Issue Discovered - Service disruption in Europe
Incident Report for xMatters
Postmortem

What happened?

On Monday, August 21, 2017, at approximately 07:00 BST the xMatters monitoring systems alerted the Client Assistance team to an issue with the xMatters On-Demand services for some clients located in the European region. Some users may have experienced intermittent access to the user interface, and a delay or rejection when injecting an event into xMatters.

Why did it happen?

The root cause of this issue was an operating system error on one of the data center servers that comprise the xMatters private cloud infrastructure. 

How did we respond?

As soon as the xMatters network monitoring tools detected unreliable connectivity, the Client Assistance and Operations teams initiated the internal Major Incident Management process. The incident response teams began simultaneously investigating the underlying cause and working to restore services for clients. The teams launched the automatic failover procedures, and promoted the impacted clients to alternate services located in the same data center. This automated process allowed for quick recovery of the impacted systems and all services were back online within a few minutes.

What are we doing to prevent it from happening again?

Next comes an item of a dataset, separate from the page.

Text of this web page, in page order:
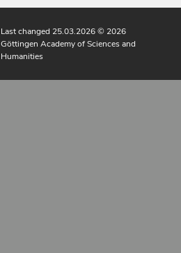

While the automatic failover processes and resource redundancy meant that the impact was limited to very few clients, the xMatters team continues to work to improve failover capabilities to help reduce the impact of any future issues and decrease even further the amount of time required to complete the failover of services. Any factors that the team identifies as potential improvements will be evaluated on an individual basis and implemented during regularly scheduled maintenance windows.

Timeline:

2017-08-21 07:02 - xMatters monitoring systems alert the Client Assistance team to an operating system software issue impacting a few clients in one of the data centers in Europe

2017-08-21 07:05 - Internal Major incident process is initiated

2017-08-21 07:14 - Impacted client services are promoted to alternate data center

2017-08-21 07:18 - All xMatters services are restored and operations are back to normal

If you have any questions, please visit http://support.xmatters.com

Posted Aug 25, 2017 - 09:59 PDT

Resolved
The issue has been addressed, and all services have been restored. Thank you for your patience while we addressed this matter.
Posted Aug 20, 2017 - 23:28 PDT
Monitoring
The xMatters Incident Response team has deployed a fix for the issue. We are currently monitoring the situation to ensure the implementation is stable and that all services are restored.
Posted Aug 20, 2017 - 23:21 PDT
Identified
The xMatters Incident Response team has identified the source of the issue and is working on a fix. We will update once a solution has been identified and implemented.
Posted Aug 20, 2017 - 23:18 PDT
Investigating
The xMatters monitoring tools have identified a potential issue with xMatters On-Demand for some clients located in Europe. We are currently investigating the issue, and will update as information becomes available.
Posted Aug 20, 2017 - 23:06 PDT
This incident affected: Europe, Middle East, and Africa (Web Interface, Email Notifications, SMS Notifications, Voice Notifications, Conferencing, Integration Platform, API, Mobile App).